In the past, there was less of a need for something like cryptocurrency. There has always been the option of direct barter to provide decentralized transactions, and fiat currencies were much more loosely controlled before computers and networking provided governments and institutions with more direct control over them. Now that they have that direct control there needs to be a way for private citizens to stop that control from becoming oppressive.

Both of these types of currency have their place in the modern world. Each has its pros and cons which are largely offset by the cons and pros of the other. The world needs the stability of fiat currency in digital form, and it needs the freedom from centralized control that cryptocurrency provides. Without one or the other, the risk of either instability or stability that enables oppression rises dramatically.

Can Blockchain Change the World?

Blockchain or distributed ledger, names that the blockchain also receives, constitute a distributed database that records blocks of information and interlaces them to facilitate the retrieval of information and verify that they have not been modified.

By transferring this information into practice, blockchain technology allows decentralized, transparent, open transactions and contracts that shield privacy, guaranteeing extreme security and the same protocol for all participants, that is, it allows an anonymous movement, with total privacy between the data of both interested parties. It has already been compared by experts with historical milestones of innovation such as the emergence of the Internet.

On the other hand, the expansion of cryptocurrencies, such as bitcoin, which have their stock market, changes payment methods and traditional money. The digital revolution and P2P (peer-to-peer) technology applied to cryptocurrencies implies a low risk and works between user platforms, through consensus among all. Today, they can be bought and sold easily, just as their trend will only grow shortly.

Among many other applications, the blockchain allows you to carry out Smart contracts, allowing you to securely connect the devices linked to the Internet of Things, democratize the electoral system through electronic voting, improve eCommerce and encourage the collaborative economy, assess the traceability of food, ensure more efficient logistics operations or make the flow of goods and money from any commercial process verifiable at any point in the supply chain.

The complex revolution that the blockchain represents, can be executed in all sectors, benefiting for example the leisure and entertainment industry allowing to preserve the copyright or regulate the economic compensation of the artists, to the security forces by allowing real-time monitoring o transparent access to databases or the transport industry, facilitating the identification of passengers.

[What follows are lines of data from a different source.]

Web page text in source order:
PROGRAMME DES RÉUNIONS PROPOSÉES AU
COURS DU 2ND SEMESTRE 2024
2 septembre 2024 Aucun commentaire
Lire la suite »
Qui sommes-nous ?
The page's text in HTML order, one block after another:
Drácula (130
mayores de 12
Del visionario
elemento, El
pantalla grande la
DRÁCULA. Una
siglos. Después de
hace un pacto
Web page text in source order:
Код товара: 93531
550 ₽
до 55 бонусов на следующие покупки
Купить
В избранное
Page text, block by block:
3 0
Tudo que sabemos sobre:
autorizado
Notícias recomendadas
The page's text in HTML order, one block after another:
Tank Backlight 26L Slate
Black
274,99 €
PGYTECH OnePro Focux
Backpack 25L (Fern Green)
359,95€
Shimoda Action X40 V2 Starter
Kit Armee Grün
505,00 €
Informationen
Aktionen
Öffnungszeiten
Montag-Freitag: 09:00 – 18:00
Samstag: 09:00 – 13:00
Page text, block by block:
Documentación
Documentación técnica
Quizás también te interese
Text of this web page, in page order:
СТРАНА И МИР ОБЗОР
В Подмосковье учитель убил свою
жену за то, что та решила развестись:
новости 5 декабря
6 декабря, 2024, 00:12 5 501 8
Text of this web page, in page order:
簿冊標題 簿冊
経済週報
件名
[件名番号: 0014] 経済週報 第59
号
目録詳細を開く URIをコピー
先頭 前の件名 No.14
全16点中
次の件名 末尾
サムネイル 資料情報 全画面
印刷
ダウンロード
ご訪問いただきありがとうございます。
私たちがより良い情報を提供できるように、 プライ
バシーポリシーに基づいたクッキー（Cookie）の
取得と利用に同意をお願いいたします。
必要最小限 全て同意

While a decade ago the word did not sound even in a tiny portion of mouths compared to the current moment, the blockchain, popularized by the emerging fame, although criticized, of Bitcoin and other virtual currencies, comes from the hand of a broad riotous potential that can affect areas as diverse as politics, economy, commerce, leisure, cybersecurity, law, logistics, arms possession, Artificial Intelligence, business team management, cloud storage or the gaming

Blockchain technology generates transparent and faithful information, it is changing the way bank transactions are carried out, the way money and the labor market are conceived in the global context. Beyond this, it allows the storage of data in a way that did not exist before, just as the encryption of the information can be done more reliably.

Another consequence of blockchain in society is its inclusion in the labor market. If large numbers of computer scientists are already demanded today, sometimes more than can be filled, the demands of blockchain developers cover the largest quota of these vacancies.

All this is just the beginning of a large market full of profits for various sectors such as health, finance, and banking, insurance or insurtech, food or education, all of them thanks to the touch of digital transformation at this point in the XXI century.

Today, the question is, which industry cannot benefit from the impact of the blockchain?